### Task details:
Your answer should consist of every line in the records that holds "modeled".

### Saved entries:

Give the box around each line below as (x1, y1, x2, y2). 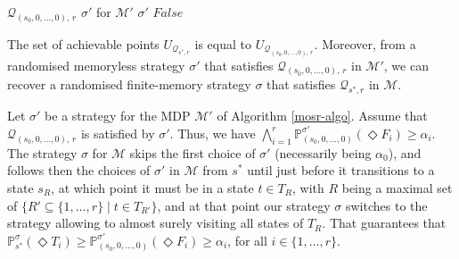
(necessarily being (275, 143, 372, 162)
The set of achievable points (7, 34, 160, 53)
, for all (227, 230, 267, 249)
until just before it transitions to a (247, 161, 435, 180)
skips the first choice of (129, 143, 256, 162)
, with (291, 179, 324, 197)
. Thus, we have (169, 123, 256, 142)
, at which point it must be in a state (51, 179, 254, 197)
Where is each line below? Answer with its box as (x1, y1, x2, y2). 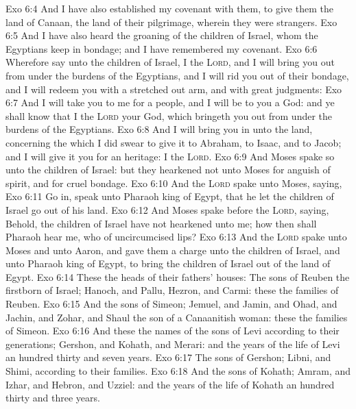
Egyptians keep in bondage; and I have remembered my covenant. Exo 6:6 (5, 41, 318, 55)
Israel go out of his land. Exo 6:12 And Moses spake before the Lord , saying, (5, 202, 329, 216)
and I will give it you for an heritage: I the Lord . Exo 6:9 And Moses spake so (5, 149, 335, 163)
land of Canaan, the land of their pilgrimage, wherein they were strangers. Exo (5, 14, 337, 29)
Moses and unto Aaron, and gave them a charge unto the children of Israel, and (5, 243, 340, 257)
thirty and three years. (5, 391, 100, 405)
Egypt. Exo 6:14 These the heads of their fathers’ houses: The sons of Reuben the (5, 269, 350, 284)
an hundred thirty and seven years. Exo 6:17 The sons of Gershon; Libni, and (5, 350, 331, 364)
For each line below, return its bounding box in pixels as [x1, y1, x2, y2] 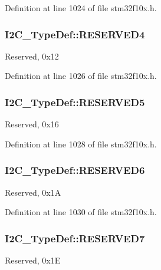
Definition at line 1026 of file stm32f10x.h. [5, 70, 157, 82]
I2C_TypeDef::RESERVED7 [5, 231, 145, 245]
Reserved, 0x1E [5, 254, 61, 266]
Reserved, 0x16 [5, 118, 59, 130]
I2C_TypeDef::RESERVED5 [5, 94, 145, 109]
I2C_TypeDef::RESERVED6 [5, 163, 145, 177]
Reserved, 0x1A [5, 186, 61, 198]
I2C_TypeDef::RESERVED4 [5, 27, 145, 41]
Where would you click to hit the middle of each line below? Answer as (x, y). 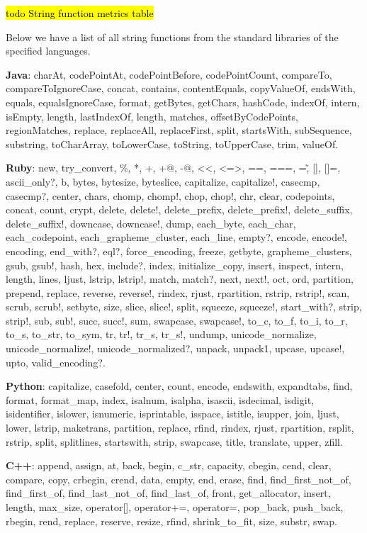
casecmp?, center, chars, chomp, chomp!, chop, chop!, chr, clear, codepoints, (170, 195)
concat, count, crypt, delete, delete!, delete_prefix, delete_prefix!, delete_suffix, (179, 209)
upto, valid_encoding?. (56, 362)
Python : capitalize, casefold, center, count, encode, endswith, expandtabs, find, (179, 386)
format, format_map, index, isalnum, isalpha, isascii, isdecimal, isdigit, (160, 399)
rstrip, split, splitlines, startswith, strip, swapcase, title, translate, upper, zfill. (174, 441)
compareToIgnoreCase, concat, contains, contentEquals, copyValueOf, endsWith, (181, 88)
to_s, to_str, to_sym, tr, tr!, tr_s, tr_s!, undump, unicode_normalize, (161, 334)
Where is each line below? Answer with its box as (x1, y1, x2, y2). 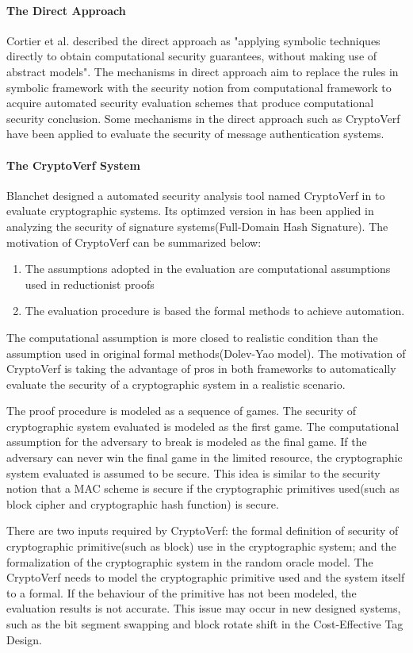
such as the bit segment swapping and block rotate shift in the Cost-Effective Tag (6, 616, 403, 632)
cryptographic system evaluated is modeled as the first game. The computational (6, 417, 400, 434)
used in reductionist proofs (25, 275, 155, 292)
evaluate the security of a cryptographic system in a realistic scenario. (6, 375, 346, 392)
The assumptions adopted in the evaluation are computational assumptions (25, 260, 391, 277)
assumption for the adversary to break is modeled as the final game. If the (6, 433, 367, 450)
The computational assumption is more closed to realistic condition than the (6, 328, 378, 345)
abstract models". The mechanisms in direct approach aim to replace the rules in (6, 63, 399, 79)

### Written answer:
cryptographic system evaluated is modeled as the first game. The computational (6, 417, 400, 434)
assumption for the adversary to break is modeled as the final game. If the (6, 433, 367, 450)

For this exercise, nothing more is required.